スーパーホーネットは吊り下げたタンクに予備の燃料を搭載可能。その場合、戦闘行動半径は1450キロにまで伸びる。燃料搭載の場合は、上海や南京、天津まで到達可能で、北朝鮮は完全にカバーできる。こうして、岩国基地への移駐後、ロナルド・レーガンの艦載機は命令があれば戦闘に参加できる。つまり、1、2時間後には北朝鮮の領空に到着する。空母は少し後にやって来ることもできる。
これは、北朝鮮のもっとも重要な標的を突如攻撃するという観点からは非常に重要なファクターだ。もし機体が空母にいれば、これほど大きな艦体が突如海に出ることは、北朝鮮の情報機関に何らかの作戦準備を示すことになるだろう。そうなれば北朝鮮の防空軍に最大限の戦闘準備を行う命令が下される。岩国基地からは定期的にルーティーン機や訓練機が飛び立っているため、基地からの戦闘機を発見することは比べ物にならないほど難しい。飛び立った機体のどれが戦闘用かを予見し、迎撃を準備すべきかを判断することは非常に難しい。

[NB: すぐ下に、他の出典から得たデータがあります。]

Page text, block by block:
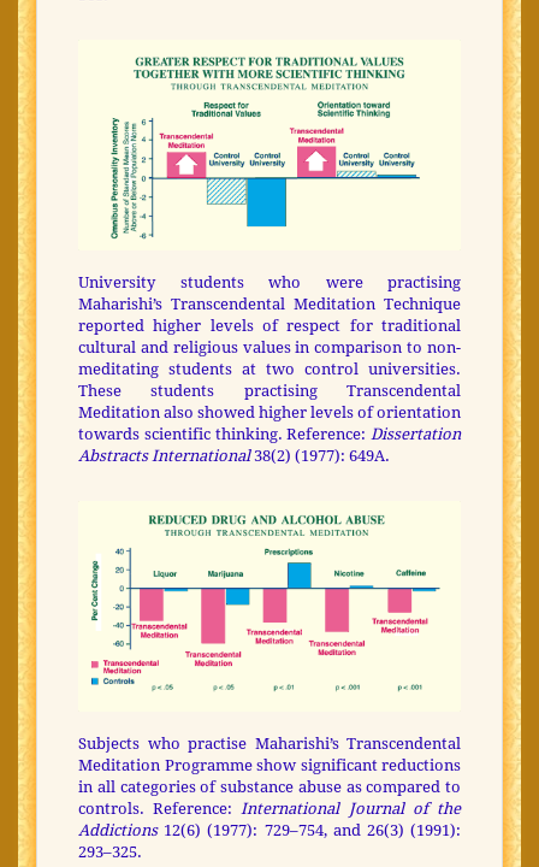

今回の移駐は米空軍の北朝鮮への突然の空爆準備に向けた更なる1歩である可能性がある。この仮説は、日本政府が地上配備型のイージスシステム「イージス・アショア」の購入と配備を早めたという事実からも補強される。購入のために今年度補正予算案に21億円を計上する方針だ。イージス・アショアは秋田県と山口県に配備されると見られる。つまり、北朝鮮ミサイルからの最も信頼できる防御は岩国基地に来る。